Problem requirements
In the listing below, the lines starting at the line with "and share them on" and ending at the line with "Model Schools Webinars" are to be output verbatim. Images stay out of the copy.

*** Information given ***

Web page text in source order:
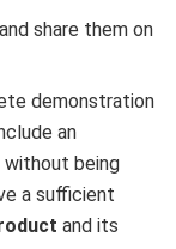
and share them on
demonstration
an
being
a sufficient
and its
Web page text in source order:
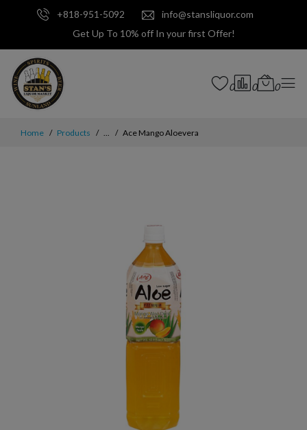
+818-951-5092
info@stansliquor.com
Get Up To 10% off In your first Offer!
0 0 0
Home Products ... Ace Mango Aloevera
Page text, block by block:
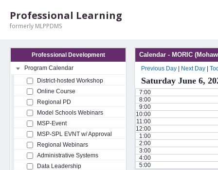
Professional Learning
formerly MLPPDMS
Professional Development
Program Calendar
District-hosted Workshop
Online Course
Regional PD
Model Schools Webinars
MSP-Event
MSP-SPL EVNT w/ Approval
Regional Webinars
Administrative Systems
Data Leadership
Calendar - MORIC
Previous Day Next Day
Saturday June 6,
7:00
8:00
9:00
10:00
11:00
12:00
1:00
2:00
3:00
4:00
5:00

***

Task solution
and share them on
demonstration
an
being
a sufficient
and its
Web page text in source order:
+818-951-5092
info@stansliquor.com
Get Up To 10% off In your first Offer!
0 0 0
Home Products ... Ace Mango Aloevera
Page text, block by block:
Professional Learning
formerly MLPPDMS
Professional Development
Program Calendar
District-hosted Workshop
Online Course
Regional PD
Model Schools Webinars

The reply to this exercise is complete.